Are We Facing the End of Business?

It has only taken about 15 years for music to move from CDs to digital downloads to streaming. It’s taken about the same amount of time for cameras to transition from film and paper to digital and pixels.

Today’s tools make it insanely easy to listen to music and capture images. They also have transformed the way we watch movies and read books. You hop on an airplane or head to the beach with an iPad or Kindle rather than a heavy tome.

But the same digital technologies are also causing massive economic upheaval—and, in some cases, eviscerating entire business models. Remember Kodak? Blockbuster? Earthlink and AOL?

And it gets worse. Why buy a song or an album when you can watch it for free on YouTube or Vevo—or pay next to nothing on Spotify or Pandora? Why buy a book or movie when you can grab it off the Internet for free? Even if the quality is terrible, you can’t beat the price!

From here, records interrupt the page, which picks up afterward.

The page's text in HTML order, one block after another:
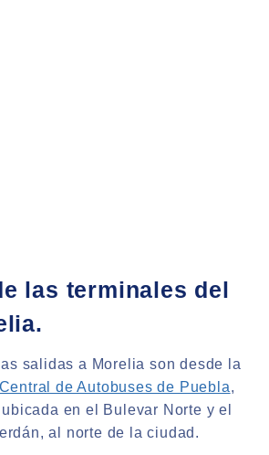
las terminales del
salidas a Morelia son desde la
de Autobuses de Puebla,
en el Bulevar Norte y el
al norte de la ciudad.
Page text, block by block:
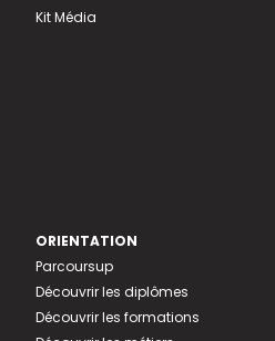
Kit Média
ORIENTATION
Parcoursup
Découvrir les diplômes
Découvrir les formations
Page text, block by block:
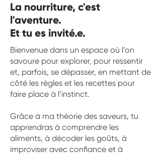
La nourriture, c'est
l'aventure.
Et tu es invité.e.
Bienvenue dans un espace où l’on
savoure pour explorer, pour ressentir
et, parfois, se dépasser, en mettant de
côté les règles et les recettes pour
faire place à l’instinct.
Grâce à ma théorie des saveurs, tu
apprendras à comprendre les
aliments, à décoder les goûts, à
improviser avec confiance et à
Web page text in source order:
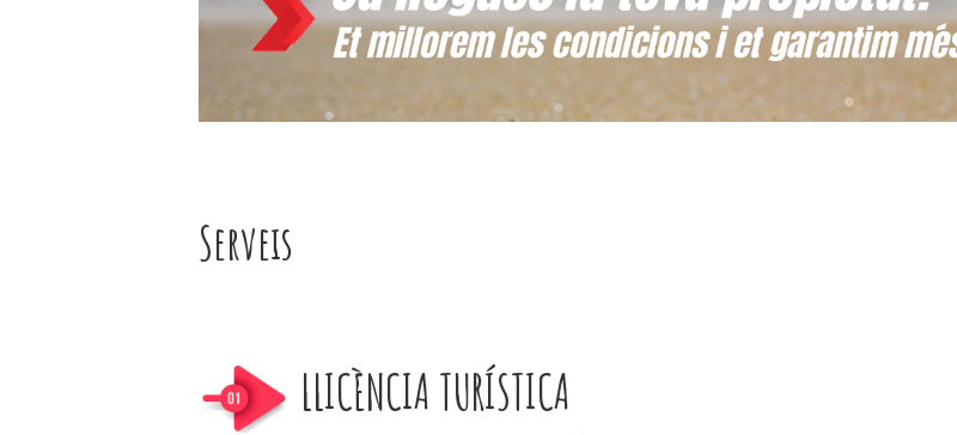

For better or worse, the laws of supply and demand do not track in today’s digital environment. Increasingly, there is a nearly unlimited supply with no relationship to demand. There is little or no control over scarcity. As a result, musical artists are struggling, book authors are hurting and photographers are shuttering their doors because they can’t compete with $2 downloads from stock photo sites.

If you think your industry is exempt, think again. We’ve only begun to step into this potential quagmire. 3D printing will make it ridiculously easy for consumers to produce clothing, household items, medicine, electronics, even food! However, individuals who fabricate their own items for, say, 25 percent of the present cost, are unlikely to consume 4 times more, but that’s essentially what’s necessary to keep the economic equation static.

What happens when 3D printers produce cars, bicycles and furniture—or a Stradivarius?

Sorry, but your business model is kaput! You are essentially relegated to serving as a provider of intellectual property (IP), if you can keep it off the Internet and out of the hands of hackers.

The Internet has virtually eliminated barriers to market entry. Open source and shared IP further tilt the power away from the enterprise. In some ways, all of this is great. But whether we glide into a utopian future or head into a post-industrial train wreck remains to be seen.

For now, it’s wise to focus on three concepts: creativity, innovation and agility.